**WORK TO COMPLETE:** Wherever "waves" appears in the records below, copy the line that holds it.

[Dataset records]
Start of Block
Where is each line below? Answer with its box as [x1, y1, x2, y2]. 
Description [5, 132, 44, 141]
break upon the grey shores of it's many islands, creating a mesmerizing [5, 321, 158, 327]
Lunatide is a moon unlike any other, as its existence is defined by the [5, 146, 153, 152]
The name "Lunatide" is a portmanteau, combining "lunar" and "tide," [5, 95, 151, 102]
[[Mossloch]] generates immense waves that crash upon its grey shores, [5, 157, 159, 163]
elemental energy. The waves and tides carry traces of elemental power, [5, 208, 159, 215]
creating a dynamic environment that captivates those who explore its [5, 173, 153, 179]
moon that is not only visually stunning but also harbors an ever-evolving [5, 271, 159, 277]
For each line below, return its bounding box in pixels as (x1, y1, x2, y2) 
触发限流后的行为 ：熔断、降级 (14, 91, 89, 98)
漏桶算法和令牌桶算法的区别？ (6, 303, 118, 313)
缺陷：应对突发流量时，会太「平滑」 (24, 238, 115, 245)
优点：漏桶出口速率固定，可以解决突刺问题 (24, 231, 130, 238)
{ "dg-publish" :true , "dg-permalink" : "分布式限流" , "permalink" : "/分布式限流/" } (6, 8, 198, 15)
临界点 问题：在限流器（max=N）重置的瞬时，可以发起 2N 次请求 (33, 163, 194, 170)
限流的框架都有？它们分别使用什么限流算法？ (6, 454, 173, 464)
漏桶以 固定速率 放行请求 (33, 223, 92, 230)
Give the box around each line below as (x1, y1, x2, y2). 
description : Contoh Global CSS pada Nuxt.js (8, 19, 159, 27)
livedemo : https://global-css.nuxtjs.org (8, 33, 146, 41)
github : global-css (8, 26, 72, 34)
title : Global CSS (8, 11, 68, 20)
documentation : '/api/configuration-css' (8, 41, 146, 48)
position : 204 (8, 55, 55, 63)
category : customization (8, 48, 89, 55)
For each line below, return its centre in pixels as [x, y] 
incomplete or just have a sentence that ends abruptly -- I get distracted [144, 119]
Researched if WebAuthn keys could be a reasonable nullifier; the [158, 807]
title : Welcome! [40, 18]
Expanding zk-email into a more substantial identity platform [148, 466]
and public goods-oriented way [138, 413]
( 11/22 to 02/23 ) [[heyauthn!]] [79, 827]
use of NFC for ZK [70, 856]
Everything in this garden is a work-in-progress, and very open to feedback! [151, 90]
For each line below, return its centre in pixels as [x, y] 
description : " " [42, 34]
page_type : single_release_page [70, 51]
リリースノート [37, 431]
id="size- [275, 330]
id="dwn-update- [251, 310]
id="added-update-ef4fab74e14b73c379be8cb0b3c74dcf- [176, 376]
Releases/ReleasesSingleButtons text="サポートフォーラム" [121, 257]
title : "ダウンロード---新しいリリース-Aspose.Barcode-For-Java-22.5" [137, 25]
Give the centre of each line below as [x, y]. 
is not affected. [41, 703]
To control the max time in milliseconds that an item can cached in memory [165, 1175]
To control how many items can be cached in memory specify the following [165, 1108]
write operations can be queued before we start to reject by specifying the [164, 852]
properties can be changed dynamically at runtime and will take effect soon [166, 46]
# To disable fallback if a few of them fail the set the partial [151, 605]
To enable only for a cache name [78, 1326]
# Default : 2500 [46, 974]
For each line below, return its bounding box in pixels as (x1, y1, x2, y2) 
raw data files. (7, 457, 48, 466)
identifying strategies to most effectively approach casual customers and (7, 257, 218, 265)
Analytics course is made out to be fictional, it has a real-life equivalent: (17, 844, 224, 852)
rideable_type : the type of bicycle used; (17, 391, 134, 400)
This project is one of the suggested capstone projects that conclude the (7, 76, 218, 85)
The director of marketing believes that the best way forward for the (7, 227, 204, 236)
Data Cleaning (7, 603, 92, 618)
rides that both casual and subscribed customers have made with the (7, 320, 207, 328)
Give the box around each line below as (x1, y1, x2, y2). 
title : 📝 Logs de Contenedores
End of Block
Start of Block
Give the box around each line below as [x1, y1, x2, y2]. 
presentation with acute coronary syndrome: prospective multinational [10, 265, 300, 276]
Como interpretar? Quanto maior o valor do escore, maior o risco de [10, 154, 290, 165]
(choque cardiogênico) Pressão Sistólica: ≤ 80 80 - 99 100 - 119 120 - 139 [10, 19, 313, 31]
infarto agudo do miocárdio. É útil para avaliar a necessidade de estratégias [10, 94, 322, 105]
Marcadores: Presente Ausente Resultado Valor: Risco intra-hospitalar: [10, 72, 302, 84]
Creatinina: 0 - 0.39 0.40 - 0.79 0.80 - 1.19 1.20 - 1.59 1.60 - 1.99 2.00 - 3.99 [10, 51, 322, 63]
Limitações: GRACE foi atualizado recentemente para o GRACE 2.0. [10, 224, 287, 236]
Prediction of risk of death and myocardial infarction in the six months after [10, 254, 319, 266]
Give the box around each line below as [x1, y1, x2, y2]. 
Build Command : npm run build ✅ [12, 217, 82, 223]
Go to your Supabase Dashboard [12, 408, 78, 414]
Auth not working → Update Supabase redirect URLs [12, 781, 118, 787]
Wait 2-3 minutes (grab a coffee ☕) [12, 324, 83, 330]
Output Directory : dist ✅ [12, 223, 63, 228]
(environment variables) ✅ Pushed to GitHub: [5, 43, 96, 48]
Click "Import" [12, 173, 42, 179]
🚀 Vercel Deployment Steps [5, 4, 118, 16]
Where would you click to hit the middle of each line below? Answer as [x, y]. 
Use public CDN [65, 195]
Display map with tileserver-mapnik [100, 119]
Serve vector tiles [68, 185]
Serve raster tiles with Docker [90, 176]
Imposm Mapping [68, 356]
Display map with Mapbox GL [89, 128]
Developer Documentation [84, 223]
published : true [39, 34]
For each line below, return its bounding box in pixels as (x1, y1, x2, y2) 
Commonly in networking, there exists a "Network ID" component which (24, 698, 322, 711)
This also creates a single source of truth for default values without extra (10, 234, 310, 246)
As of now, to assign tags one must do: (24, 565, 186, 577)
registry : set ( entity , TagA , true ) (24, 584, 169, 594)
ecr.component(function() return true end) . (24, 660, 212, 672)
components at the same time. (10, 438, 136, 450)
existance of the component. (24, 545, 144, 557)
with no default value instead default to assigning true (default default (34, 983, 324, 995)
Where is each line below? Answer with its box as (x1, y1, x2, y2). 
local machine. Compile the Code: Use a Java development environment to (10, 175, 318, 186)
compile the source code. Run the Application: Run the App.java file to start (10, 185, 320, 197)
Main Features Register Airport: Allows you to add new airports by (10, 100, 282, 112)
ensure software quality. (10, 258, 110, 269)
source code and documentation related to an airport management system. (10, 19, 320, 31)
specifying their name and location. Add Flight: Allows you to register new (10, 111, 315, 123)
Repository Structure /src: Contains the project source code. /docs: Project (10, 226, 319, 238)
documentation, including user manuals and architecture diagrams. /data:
End of Block
Start of Block
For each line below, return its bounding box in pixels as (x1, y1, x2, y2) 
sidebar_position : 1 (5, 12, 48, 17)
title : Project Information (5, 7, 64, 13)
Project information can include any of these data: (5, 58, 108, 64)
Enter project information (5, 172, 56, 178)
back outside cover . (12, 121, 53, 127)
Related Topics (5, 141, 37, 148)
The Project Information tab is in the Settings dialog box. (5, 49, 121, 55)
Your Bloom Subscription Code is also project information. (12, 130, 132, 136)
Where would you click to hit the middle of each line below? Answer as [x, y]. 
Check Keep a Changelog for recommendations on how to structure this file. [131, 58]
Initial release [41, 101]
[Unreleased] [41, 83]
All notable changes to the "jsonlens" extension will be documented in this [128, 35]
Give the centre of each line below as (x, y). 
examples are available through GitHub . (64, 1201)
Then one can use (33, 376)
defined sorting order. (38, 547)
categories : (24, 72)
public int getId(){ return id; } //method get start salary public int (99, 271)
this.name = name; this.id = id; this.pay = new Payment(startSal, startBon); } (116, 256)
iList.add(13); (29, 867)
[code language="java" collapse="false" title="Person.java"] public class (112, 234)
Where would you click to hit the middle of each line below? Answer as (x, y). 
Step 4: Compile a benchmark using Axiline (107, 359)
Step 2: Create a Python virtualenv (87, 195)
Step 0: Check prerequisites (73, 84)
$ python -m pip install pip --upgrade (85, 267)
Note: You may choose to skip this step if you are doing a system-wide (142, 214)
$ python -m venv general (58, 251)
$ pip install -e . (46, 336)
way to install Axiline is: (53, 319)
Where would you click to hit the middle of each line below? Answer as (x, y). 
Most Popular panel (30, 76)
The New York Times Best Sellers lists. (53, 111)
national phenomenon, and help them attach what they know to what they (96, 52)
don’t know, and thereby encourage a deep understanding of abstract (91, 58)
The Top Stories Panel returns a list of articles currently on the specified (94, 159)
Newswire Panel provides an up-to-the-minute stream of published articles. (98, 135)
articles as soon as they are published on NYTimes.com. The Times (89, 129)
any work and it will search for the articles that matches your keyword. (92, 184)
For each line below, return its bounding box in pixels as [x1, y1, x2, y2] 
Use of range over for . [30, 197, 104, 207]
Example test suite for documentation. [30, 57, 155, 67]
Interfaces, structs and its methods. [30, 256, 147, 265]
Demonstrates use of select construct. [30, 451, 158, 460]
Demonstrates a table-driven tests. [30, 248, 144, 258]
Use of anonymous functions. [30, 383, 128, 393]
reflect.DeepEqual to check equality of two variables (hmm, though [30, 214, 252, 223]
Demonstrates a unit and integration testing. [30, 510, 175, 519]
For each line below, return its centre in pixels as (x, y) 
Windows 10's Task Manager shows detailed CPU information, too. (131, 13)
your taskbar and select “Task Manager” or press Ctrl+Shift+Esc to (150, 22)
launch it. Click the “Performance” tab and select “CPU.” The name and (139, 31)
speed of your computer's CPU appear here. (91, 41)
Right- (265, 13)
End of Block
**TASK ANSWER:**
[[Mossloch]] generates immense waves that crash upon its grey shores, [5, 157, 159, 163]
elemental energy. The waves and tides carry traces of elemental power, [5, 208, 159, 215]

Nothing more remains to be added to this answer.